What you are asked to do
Across the records, how many lines contain "baseboard"? Answer with the number alone.

Entries taken from a collection
◇ ◇ ◇ ◇ ◇ ◇ ◇
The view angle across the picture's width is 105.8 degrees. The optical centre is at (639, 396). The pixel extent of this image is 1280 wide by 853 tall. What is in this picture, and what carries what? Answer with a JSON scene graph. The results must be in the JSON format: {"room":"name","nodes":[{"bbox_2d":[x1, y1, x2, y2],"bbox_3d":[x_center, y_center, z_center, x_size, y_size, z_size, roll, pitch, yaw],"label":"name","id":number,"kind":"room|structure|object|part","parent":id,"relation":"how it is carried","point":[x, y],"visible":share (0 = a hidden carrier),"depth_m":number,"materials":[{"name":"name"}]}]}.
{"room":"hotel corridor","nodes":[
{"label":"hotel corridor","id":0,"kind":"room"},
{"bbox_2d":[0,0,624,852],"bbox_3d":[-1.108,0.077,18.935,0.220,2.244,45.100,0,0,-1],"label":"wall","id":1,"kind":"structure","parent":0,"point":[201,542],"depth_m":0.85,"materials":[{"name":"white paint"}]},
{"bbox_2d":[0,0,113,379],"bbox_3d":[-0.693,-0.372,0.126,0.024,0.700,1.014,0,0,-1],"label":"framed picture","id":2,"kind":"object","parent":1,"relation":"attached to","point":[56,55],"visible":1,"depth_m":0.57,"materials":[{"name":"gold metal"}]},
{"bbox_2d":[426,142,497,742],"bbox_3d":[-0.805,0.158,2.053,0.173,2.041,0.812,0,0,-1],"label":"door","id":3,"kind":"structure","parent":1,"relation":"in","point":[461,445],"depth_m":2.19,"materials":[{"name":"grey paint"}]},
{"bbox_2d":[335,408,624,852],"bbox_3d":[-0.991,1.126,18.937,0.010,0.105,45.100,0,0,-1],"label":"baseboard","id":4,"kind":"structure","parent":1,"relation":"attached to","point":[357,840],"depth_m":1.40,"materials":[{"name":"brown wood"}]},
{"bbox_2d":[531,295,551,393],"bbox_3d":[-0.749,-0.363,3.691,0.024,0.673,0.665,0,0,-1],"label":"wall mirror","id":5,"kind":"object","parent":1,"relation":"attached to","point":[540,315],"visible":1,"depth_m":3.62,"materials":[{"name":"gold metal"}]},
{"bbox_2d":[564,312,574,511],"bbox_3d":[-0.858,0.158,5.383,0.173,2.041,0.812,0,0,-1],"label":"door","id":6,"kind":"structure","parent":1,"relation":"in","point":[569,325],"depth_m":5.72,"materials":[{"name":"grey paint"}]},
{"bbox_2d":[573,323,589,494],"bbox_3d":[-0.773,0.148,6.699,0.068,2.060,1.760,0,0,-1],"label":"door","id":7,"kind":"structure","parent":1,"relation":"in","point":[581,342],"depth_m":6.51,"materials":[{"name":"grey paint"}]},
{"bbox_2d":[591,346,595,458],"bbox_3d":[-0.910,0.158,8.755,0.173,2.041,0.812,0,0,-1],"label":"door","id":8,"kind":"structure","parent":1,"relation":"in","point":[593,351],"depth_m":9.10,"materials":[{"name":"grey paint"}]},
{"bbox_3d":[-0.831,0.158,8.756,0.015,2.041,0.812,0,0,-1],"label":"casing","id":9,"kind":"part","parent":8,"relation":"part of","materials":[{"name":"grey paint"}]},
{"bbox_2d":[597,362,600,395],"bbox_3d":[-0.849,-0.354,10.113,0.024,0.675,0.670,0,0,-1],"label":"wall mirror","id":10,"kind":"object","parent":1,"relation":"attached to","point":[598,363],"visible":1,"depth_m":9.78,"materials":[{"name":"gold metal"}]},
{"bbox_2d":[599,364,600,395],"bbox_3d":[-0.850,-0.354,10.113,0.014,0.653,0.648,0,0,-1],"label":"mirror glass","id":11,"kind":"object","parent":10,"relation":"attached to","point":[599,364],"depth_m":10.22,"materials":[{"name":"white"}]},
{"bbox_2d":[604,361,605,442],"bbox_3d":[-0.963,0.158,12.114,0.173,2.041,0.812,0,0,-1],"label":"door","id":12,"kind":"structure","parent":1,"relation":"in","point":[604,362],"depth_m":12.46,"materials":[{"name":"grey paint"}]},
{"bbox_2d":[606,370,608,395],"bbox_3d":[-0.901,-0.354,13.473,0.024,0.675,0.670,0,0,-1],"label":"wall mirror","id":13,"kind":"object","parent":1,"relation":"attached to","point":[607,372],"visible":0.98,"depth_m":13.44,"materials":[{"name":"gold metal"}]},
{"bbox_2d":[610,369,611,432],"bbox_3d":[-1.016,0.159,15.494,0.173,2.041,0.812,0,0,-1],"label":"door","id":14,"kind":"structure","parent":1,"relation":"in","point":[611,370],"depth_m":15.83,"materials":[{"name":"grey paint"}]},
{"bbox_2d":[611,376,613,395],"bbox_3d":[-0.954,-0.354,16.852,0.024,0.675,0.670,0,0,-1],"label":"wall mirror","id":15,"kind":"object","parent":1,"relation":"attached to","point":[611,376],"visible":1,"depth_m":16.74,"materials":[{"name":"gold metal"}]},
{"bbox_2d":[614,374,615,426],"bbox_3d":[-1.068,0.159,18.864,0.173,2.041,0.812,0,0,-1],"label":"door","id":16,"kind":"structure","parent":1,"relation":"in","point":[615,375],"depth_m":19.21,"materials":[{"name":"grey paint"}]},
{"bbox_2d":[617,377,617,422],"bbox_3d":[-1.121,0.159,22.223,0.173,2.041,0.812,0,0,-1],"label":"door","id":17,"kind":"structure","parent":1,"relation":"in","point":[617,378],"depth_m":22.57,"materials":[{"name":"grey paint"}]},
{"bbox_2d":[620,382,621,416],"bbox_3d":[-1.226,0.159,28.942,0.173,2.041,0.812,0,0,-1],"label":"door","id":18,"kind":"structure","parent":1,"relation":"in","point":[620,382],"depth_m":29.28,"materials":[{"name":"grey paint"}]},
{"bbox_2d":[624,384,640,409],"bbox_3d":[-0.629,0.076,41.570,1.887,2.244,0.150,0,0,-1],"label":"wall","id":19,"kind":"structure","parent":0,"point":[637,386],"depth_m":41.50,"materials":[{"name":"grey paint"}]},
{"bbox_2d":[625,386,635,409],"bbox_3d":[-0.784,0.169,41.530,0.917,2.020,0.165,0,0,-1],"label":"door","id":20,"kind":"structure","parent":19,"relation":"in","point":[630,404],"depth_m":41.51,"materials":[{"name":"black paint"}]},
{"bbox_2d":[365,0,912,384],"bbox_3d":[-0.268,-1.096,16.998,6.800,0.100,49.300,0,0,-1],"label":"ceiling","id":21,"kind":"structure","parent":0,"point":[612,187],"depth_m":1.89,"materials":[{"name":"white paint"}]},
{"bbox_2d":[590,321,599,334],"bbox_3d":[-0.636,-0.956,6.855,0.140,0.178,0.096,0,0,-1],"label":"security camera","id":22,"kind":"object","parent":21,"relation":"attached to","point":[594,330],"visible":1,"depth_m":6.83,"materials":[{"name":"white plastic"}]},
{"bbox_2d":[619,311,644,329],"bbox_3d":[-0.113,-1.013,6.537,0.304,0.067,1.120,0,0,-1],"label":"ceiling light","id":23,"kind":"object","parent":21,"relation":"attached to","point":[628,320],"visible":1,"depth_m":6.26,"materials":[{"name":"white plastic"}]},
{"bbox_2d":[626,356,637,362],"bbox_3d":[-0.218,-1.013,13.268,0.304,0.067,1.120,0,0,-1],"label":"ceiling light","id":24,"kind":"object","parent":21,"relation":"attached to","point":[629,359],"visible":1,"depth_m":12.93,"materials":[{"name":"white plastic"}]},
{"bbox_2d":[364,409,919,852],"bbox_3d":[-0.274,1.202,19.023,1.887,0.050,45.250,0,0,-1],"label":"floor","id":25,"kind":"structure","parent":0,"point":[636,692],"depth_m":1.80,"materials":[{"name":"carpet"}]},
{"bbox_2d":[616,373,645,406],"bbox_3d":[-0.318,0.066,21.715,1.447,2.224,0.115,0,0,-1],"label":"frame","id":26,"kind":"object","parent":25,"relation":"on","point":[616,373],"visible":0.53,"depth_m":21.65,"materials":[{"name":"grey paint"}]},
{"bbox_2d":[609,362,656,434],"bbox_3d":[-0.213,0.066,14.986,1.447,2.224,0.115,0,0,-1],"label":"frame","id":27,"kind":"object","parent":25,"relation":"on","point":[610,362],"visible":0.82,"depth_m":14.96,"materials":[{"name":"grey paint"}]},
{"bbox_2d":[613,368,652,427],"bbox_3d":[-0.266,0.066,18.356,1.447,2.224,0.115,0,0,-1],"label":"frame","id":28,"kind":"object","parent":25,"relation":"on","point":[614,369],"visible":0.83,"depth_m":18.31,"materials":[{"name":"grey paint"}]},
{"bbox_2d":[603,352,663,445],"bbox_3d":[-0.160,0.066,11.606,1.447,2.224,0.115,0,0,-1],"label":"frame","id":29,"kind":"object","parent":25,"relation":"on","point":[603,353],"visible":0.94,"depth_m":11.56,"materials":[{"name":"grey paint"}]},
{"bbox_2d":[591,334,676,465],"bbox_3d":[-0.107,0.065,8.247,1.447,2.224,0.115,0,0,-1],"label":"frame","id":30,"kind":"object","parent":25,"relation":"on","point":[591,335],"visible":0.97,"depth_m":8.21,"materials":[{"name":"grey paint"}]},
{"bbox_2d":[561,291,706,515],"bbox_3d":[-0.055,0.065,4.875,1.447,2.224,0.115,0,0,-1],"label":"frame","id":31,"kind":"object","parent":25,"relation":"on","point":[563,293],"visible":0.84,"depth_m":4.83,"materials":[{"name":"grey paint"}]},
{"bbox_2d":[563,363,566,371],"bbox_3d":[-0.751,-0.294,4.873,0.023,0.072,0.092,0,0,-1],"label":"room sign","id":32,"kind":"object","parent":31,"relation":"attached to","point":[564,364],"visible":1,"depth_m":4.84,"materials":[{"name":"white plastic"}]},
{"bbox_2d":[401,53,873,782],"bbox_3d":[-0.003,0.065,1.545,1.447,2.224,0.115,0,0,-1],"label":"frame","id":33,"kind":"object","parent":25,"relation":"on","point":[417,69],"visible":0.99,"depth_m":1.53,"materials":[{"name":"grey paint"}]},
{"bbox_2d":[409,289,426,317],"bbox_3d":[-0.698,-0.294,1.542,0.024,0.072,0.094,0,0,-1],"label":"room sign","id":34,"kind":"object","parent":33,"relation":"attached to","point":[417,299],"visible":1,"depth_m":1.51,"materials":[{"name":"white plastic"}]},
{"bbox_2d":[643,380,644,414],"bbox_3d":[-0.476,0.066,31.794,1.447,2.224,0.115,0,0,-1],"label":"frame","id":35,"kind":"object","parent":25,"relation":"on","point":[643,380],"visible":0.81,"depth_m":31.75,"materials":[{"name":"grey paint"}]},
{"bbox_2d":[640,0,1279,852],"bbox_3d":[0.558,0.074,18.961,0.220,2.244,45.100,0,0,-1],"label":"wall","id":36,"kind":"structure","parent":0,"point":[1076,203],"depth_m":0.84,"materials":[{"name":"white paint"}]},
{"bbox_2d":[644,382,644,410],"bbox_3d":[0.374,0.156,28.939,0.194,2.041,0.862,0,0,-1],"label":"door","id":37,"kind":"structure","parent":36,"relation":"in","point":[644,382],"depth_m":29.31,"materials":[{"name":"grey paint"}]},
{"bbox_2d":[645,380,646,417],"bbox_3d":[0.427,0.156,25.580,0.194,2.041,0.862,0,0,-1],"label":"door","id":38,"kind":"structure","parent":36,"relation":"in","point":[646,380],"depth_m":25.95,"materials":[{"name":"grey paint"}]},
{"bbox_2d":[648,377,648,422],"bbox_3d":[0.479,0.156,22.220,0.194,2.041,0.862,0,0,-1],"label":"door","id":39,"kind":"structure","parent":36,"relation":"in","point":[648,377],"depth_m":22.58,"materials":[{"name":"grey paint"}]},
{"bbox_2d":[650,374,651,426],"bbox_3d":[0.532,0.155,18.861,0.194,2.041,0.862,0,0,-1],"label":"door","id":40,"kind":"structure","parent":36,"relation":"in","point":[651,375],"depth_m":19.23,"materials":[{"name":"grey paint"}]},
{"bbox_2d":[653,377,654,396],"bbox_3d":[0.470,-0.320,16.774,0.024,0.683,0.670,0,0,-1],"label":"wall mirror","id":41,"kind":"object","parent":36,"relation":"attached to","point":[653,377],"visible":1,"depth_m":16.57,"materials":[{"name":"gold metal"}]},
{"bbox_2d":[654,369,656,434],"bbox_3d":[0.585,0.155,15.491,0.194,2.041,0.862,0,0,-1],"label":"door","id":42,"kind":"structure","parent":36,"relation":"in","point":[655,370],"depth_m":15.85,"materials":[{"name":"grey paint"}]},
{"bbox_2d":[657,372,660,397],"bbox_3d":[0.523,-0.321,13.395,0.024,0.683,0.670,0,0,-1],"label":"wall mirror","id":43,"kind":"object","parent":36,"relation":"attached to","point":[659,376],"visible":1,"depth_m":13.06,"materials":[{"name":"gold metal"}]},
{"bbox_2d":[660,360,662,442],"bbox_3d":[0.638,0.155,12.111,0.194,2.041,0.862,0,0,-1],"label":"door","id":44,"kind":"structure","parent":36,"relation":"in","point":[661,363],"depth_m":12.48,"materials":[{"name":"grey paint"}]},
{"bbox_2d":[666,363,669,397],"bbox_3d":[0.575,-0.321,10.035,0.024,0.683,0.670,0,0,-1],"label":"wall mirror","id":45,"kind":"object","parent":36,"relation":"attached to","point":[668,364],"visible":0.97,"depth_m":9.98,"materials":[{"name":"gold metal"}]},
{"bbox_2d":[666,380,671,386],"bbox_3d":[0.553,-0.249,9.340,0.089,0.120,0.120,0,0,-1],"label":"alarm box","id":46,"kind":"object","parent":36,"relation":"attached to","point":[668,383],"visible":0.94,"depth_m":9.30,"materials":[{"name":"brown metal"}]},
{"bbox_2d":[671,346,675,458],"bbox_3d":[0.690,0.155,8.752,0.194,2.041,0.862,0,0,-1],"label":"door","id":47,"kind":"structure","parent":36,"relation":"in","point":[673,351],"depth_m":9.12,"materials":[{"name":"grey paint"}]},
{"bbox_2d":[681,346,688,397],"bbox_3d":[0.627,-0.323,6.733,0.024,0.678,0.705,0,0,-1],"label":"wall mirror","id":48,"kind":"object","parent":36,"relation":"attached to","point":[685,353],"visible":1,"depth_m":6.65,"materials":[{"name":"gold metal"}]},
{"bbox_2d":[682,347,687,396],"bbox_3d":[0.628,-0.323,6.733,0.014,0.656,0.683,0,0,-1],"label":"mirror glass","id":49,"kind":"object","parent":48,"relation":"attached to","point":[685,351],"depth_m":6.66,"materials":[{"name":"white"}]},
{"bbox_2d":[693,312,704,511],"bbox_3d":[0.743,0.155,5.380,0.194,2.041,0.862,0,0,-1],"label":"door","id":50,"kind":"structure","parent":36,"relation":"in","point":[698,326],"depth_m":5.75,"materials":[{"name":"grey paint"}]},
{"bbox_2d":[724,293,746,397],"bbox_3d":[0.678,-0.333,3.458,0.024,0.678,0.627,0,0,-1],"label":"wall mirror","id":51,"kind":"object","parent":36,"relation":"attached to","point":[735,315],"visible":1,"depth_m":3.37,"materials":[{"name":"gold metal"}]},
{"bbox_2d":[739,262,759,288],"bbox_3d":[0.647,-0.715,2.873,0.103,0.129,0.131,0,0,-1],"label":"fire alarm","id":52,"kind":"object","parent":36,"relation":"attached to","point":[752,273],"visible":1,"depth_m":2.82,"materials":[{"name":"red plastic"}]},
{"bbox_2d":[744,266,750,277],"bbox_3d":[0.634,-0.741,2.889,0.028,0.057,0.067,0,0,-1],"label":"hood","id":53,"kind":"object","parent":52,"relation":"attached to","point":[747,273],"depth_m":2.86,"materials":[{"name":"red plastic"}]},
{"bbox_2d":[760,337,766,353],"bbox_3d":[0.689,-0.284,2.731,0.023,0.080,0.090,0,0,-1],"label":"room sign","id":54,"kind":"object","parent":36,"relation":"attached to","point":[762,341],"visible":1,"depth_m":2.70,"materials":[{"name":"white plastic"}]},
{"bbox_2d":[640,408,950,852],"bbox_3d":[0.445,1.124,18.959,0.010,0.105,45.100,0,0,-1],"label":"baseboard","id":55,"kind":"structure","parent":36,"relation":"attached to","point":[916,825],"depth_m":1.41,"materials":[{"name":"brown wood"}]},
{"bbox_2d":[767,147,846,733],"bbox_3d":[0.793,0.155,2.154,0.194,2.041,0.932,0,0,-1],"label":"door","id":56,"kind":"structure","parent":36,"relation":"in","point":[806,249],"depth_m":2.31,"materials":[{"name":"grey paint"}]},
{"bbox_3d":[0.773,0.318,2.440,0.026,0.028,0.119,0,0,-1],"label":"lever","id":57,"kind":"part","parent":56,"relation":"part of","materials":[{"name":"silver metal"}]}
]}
◇ ◇ ◇ ◇ ◇ ◇ ◇
Solution to the exercise
2